__What is needed__: Please quote exactly the lines below from the line containing "Caching : Store" to the line containing "Debugging (7, 968, 57, 979)", both lines included, and nothing else.

====== Dataset records ======

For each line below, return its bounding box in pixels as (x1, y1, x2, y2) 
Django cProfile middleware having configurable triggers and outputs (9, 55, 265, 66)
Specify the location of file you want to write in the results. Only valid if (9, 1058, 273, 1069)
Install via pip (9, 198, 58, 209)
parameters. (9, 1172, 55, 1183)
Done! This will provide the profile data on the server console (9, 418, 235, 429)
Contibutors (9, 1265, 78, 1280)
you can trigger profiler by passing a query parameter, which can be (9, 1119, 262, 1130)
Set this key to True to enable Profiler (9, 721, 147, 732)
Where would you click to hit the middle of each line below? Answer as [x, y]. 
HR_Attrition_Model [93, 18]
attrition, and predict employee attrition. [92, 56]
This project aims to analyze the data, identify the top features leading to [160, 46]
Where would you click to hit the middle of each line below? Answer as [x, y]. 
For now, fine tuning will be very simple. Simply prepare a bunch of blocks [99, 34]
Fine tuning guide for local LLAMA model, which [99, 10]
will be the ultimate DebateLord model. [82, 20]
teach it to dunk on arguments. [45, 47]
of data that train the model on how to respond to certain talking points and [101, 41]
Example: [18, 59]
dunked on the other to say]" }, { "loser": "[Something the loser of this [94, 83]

======
====== Dataset records ======

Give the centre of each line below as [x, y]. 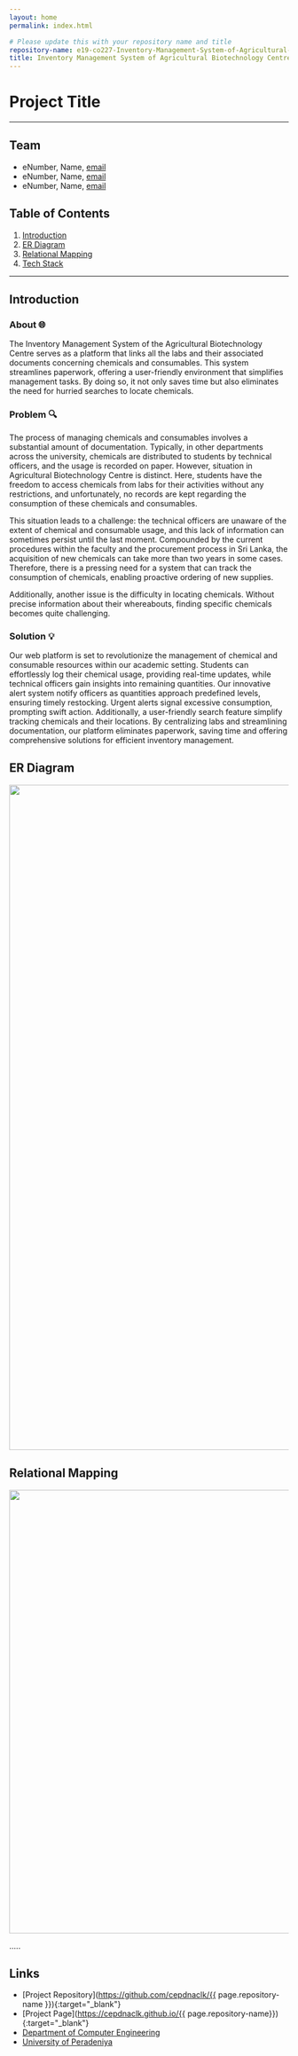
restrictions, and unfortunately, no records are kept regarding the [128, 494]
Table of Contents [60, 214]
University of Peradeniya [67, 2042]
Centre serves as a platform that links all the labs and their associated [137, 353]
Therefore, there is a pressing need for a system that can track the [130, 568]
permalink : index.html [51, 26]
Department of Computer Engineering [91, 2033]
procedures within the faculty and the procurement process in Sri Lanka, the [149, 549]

======
====== Dataset records ======

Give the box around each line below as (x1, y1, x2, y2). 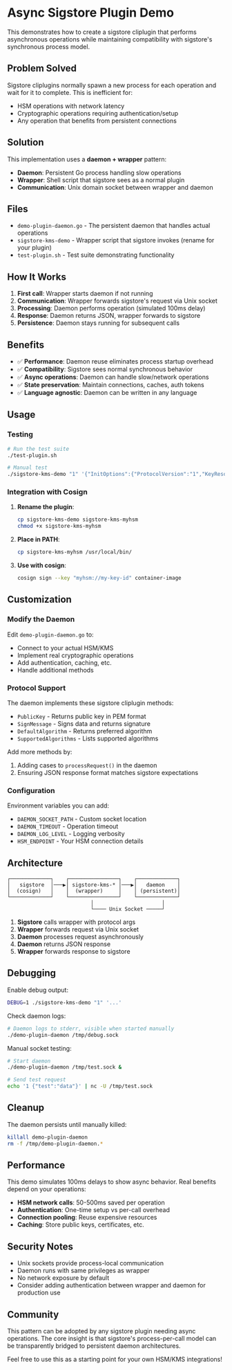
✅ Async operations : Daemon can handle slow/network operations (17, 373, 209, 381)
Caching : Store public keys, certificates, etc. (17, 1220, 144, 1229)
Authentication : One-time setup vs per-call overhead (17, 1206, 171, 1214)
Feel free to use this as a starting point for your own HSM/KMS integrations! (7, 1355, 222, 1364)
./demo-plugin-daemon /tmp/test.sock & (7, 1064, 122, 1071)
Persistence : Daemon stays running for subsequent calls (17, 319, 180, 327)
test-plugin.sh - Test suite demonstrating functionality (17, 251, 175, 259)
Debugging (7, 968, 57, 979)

======

__Reply to the exercise__:
Caching : Store public keys, certificates, etc. (17, 1220, 144, 1229)
Authentication : One-time setup vs per-call overhead (17, 1206, 171, 1214)
Feel free to use this as a starting point for your own HSM/KMS integrations! (7, 1355, 222, 1364)
./demo-plugin-daemon /tmp/test.sock & (7, 1064, 122, 1071)
Persistence : Daemon stays running for subsequent calls (17, 319, 180, 327)
test-plugin.sh - Test suite demonstrating functionality (17, 251, 175, 259)
Debugging (7, 968, 57, 979)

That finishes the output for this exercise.